Task directions →
Every entry below has to appear again in your reply, word for word, but no picture may.

Dataset entries →

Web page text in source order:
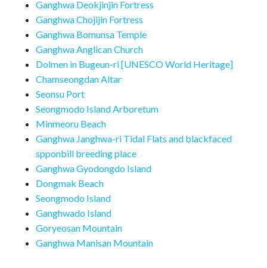
Ganghwa Deokjinjin Fortress
Ganghwa Chojijin Fortress
Ganghwa Bomunsa Temple
Ganghwa Anglican Church
Dolmen in Bugeun-ri [UNESCO World Heritage]
Chamseongdan Altar
Seonsu Port
Seongmodo Island Arboretum
Minmeoru Beach
Ganghwa Janghwa-ri Tidal Flats and blackfaced
spponbill breeding place
Ganghwa Gyodongdo Island
Dongmak Beach
Seongmodo Island
Ganghwado Island
Goryeosan Mountain
Ganghwa Manisan Mountain

Reply to the task →
Web page text in source order:
Ganghwa Deokjinjin Fortress
Ganghwa Chojijin Fortress
Ganghwa Bomunsa Temple
Ganghwa Anglican Church
Dolmen in Bugeun-ri [UNESCO World Heritage]
Chamseongdan Altar
Seonsu Port
Seongmodo Island Arboretum
Minmeoru Beach
Ganghwa Janghwa-ri Tidal Flats and blackfaced
spponbill breeding place
Ganghwa Gyodongdo Island
Dongmak Beach
Seongmodo Island
Ganghwado Island
Goryeosan Mountain
Ganghwa Manisan Mountain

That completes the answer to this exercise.